What the exercise asks —
Which lines in the data contain the word "drought"? Please copy each of them.

Collected data entries —
◇ ◇ ◇ ◇ ◇

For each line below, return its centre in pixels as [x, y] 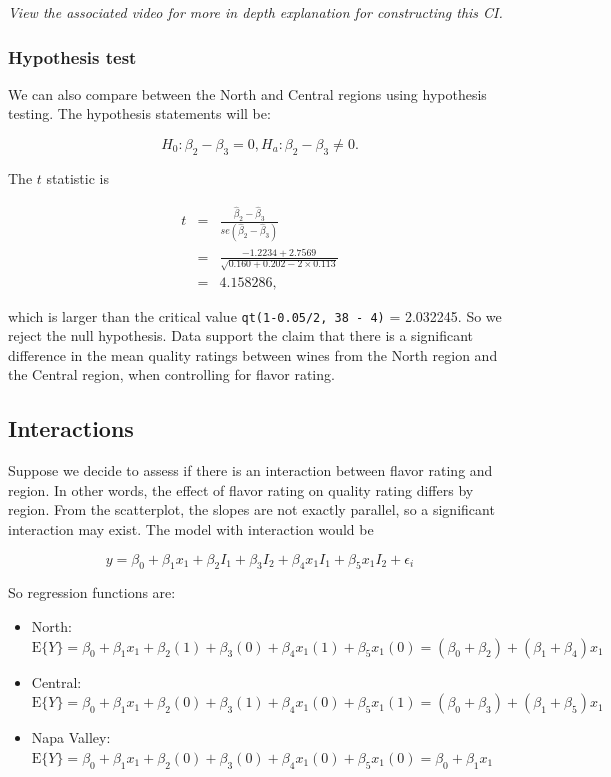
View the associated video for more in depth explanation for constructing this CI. [255, 12]
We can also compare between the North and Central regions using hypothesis [247, 93]
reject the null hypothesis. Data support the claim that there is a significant [241, 335]
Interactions [71, 428]
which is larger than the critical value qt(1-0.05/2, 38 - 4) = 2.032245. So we [255, 315]
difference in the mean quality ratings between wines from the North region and [253, 354]
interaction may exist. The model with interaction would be [191, 529]
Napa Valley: [71, 737]
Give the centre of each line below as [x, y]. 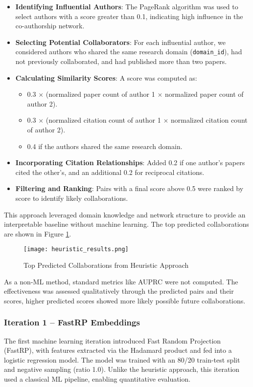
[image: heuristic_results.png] [76, 249]
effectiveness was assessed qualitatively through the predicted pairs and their [119, 291]
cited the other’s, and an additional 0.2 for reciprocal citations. [110, 172]
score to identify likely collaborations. [72, 198]
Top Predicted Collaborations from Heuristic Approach [106, 265]
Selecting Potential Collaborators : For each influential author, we [120, 42]
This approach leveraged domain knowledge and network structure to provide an [125, 214]
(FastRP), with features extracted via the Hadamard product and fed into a [118, 350]
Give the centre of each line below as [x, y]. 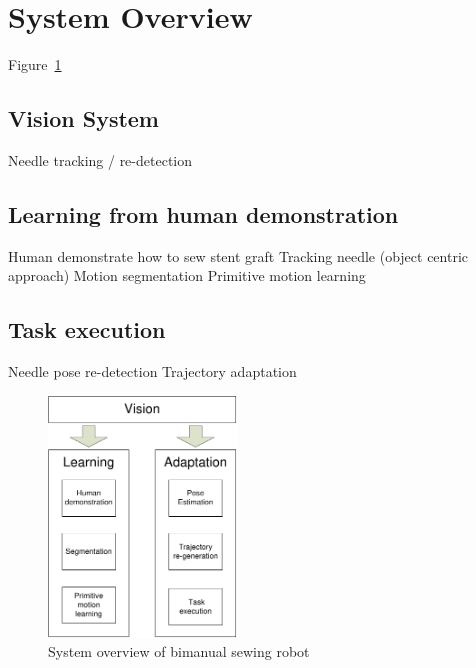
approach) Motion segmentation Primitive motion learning [187, 275]
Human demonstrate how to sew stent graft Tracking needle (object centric [238, 255]
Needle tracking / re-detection [100, 159]
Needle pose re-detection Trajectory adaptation [152, 371]
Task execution [87, 329]
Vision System [83, 118]
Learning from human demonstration [203, 213]
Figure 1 [35, 64]
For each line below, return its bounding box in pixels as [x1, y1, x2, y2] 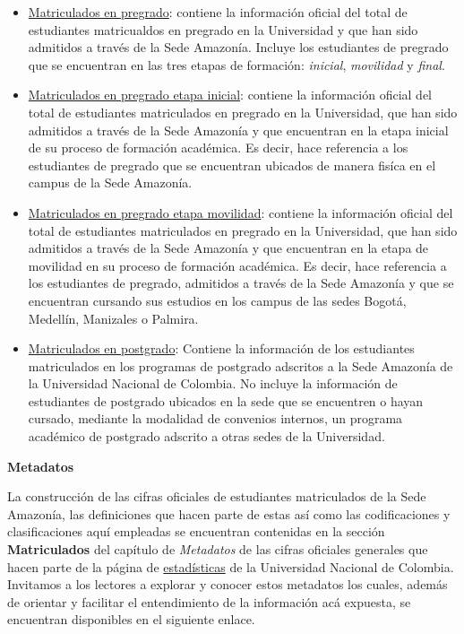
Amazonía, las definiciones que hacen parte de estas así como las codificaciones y [7, 504, 451, 523]
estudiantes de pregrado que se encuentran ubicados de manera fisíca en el [28, 155, 436, 174]
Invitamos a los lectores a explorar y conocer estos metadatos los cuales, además [7, 575, 448, 594]
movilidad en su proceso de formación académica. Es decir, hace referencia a [28, 256, 447, 274]
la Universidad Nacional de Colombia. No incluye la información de [28, 374, 398, 393]
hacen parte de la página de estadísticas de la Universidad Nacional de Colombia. [7, 557, 454, 576]
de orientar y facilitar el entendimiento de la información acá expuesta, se [7, 592, 411, 611]
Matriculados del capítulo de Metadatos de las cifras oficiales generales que [7, 540, 428, 559]
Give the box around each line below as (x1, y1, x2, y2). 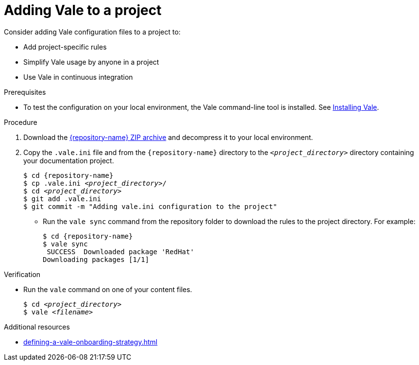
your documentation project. (23, 156, 114, 165)
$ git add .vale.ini (23, 194, 101, 203)
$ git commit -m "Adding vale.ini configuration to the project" (23, 202, 277, 210)
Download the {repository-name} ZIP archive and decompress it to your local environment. (23, 133, 313, 141)
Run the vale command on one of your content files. (23, 285, 192, 294)
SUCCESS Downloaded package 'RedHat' (47, 247, 194, 256)
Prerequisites (4, 87, 46, 96)
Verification (4, 270, 41, 278)
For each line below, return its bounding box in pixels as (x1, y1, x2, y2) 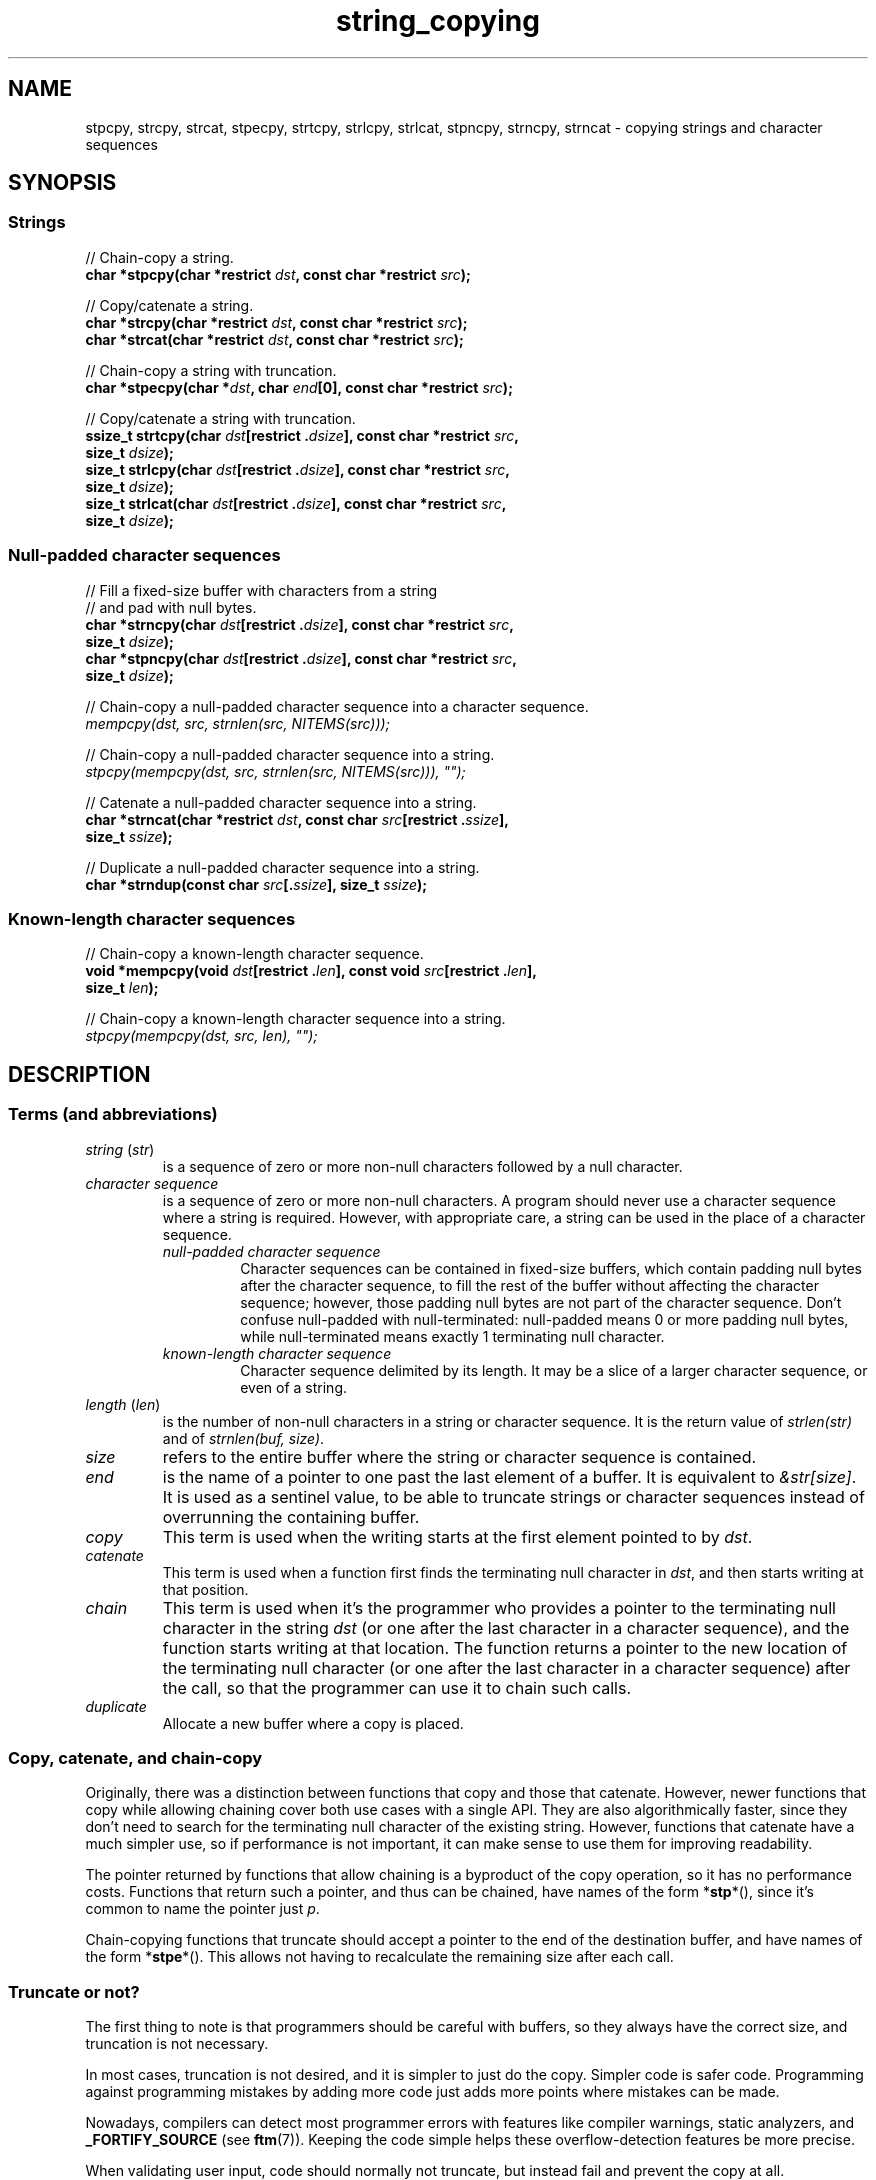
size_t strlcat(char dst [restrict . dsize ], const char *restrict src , (85, 494, 507, 512)
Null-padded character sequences (8, 545, 281, 566)
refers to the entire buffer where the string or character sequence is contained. (162, 1446, 757, 1467)
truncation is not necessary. (85, 2035, 269, 2053)
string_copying (336, 4, 540, 38)
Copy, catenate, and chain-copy (8, 1747, 263, 1768)
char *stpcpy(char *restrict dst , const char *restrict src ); (85, 265, 471, 283)
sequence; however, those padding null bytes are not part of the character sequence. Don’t (240, 1293, 842, 1311)
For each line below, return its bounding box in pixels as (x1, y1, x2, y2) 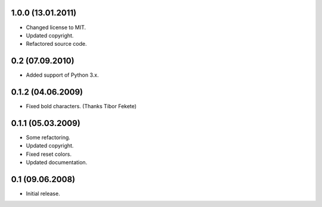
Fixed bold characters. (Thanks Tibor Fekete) (26, 103, 137, 110)
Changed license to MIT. (26, 24, 86, 31)
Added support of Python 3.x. (26, 71, 99, 79)
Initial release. (26, 190, 60, 197)
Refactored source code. (26, 40, 87, 48)
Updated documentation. (26, 159, 88, 166)
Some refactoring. (26, 134, 71, 141)
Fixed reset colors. (26, 150, 72, 158)
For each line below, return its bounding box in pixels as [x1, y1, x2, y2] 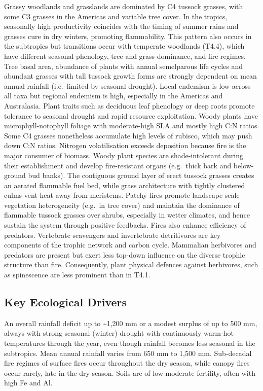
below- [233, 160, 254, 170]
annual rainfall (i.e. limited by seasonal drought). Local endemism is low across [4, 80, 251, 91]
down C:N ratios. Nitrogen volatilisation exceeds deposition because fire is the [4, 140, 246, 151]
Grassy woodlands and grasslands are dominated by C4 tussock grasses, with [4, 1, 243, 11]
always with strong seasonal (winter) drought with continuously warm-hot [4, 328, 234, 338]
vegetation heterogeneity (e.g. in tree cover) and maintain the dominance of [4, 199, 240, 210]
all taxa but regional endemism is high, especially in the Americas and [4, 90, 223, 101]
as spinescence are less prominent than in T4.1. [4, 269, 151, 280]

◇ ◇ ◇ ◇ ◇

Solved exercise —
annual rainfall (i.e. limited by seasonal drought). Local endemism is low across [4, 80, 251, 91]
always with strong seasonal (winter) drought with continuously warm-hot [4, 328, 234, 338]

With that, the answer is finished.